● EXERCISE OBJECTIVE: Transcribe all the data below exactly, leaving its pictures out.

● RECORDS PROVIDED:
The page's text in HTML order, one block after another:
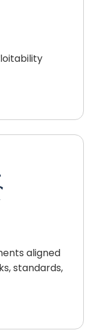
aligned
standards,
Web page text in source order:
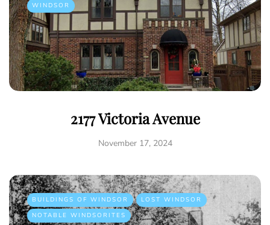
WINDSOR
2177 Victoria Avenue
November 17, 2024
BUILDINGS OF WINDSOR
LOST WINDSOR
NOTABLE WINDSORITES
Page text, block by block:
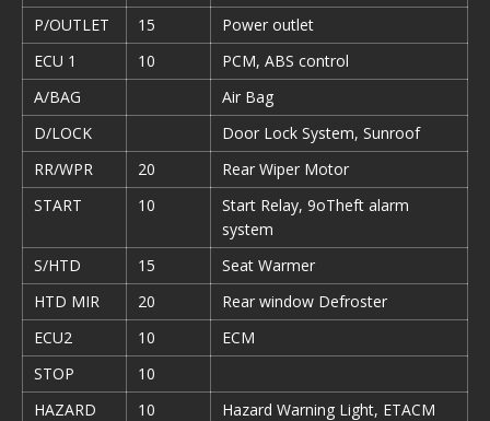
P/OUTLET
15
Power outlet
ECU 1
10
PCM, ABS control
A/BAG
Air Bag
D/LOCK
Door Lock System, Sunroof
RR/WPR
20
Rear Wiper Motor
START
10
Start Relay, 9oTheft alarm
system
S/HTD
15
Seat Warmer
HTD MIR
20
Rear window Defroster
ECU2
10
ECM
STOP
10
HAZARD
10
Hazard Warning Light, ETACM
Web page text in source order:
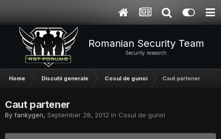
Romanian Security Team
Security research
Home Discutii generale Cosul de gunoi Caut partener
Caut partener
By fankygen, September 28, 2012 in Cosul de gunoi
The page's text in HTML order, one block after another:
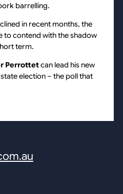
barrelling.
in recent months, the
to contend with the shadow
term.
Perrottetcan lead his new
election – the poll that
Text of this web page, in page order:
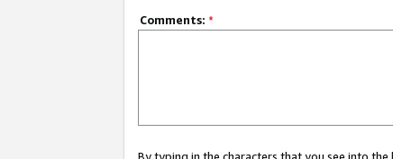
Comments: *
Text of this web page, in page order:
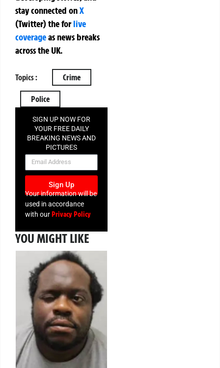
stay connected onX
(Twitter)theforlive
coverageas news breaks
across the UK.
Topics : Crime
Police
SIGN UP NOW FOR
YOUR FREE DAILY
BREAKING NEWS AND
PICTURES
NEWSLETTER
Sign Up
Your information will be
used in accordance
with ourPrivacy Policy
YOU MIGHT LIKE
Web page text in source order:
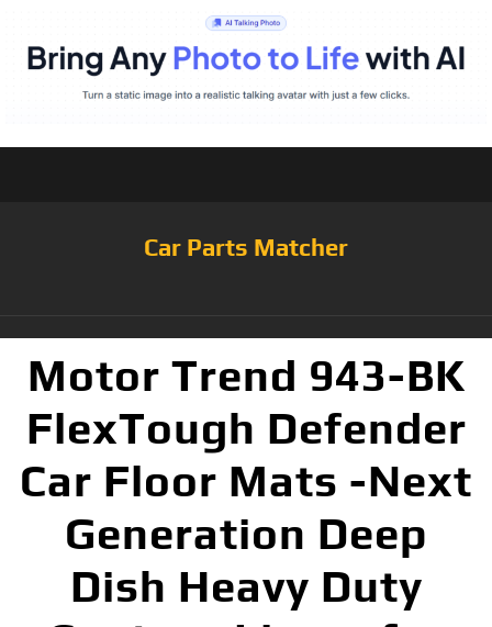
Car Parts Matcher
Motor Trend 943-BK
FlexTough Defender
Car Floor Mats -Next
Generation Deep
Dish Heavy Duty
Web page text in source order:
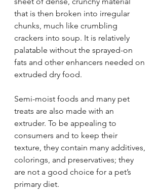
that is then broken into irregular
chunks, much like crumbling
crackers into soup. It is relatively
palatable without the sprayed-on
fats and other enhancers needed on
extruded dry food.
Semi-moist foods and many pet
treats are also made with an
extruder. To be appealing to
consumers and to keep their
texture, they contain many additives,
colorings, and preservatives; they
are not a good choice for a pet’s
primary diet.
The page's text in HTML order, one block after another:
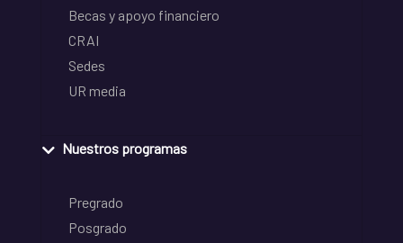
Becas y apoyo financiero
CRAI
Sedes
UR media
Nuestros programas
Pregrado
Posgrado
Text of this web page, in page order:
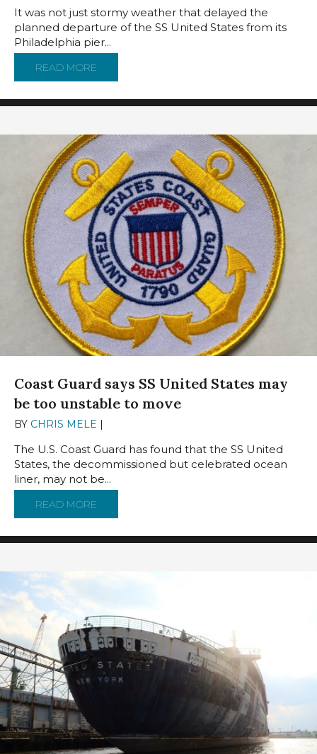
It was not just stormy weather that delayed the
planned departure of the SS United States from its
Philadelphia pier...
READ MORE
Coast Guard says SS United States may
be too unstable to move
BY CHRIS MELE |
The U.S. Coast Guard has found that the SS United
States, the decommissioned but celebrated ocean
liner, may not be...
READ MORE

● TASK OUTPUT:
The page's text in HTML order, one block after another:
aligned
standards,
Web page text in source order:
WINDSOR
2177 Victoria Avenue
November 17, 2024
BUILDINGS OF WINDSOR
LOST WINDSOR
NOTABLE WINDSORITES
Page text, block by block:
P/OUTLET
15
Power outlet
ECU 1
10
PCM, ABS control
A/BAG
Air Bag
D/LOCK
Door Lock System, Sunroof
RR/WPR
20
Rear Wiper Motor
START
10
Start Relay, 9oTheft alarm
system
S/HTD
15
Seat Warmer
HTD MIR
20
Rear window Defroster
ECU2
10
ECM
STOP
10
HAZARD
10
Hazard Warning Light, ETACM
Web page text in source order:
Romanian Security Team
Security research
Home Discutii generale Cosul de gunoi Caut partener
Caut partener
By fankygen, September 28, 2012 in Cosul de gunoi
The page's text in HTML order, one block after another:
barrelling.
in recent months, the
to contend with the shadow
term.
Perrottetcan lead his new
election – the poll that
Text of this web page, in page order:
Comments: *
Text of this web page, in page order:
stay connected onX
(Twitter)theforlive
coverageas news breaks
across the UK.
Topics : Crime
Police
SIGN UP NOW FOR
YOUR FREE DAILY
BREAKING NEWS AND
PICTURES
NEWSLETTER
Sign Up
Your information will be
used in accordance
with ourPrivacy Policy
YOU MIGHT LIKE
Web page text in source order:
Car Parts Matcher
Motor Trend 943-BK
FlexTough Defender
Car Floor Mats -Next
Generation Deep
Dish Heavy Duty
Web page text in source order:
that is then broken into irregular
chunks, much like crumbling
crackers into soup. It is relatively
palatable without the sprayed-on
fats and other enhancers needed on
extruded dry food.
Semi-moist foods and many pet
treats are also made with an
extruder. To be appealing to
consumers and to keep their
texture, they contain many additives,
colorings, and preservatives; they
are not a good choice for a pet’s
primary diet.
The page's text in HTML order, one block after another:
Becas y apoyo financiero
CRAI
Sedes
UR media
Nuestros programas
Pregrado
Posgrado
Text of this web page, in page order:
It was not just stormy weather that delayed the
planned departure of the SS United States from its
Philadelphia pier...
READ MORE
Coast Guard says SS United States may
be too unstable to move
BY CHRIS MELE |
The U.S. Coast Guard has found that the SS United
States, the decommissioned but celebrated ocean
liner, may not be...
READ MORE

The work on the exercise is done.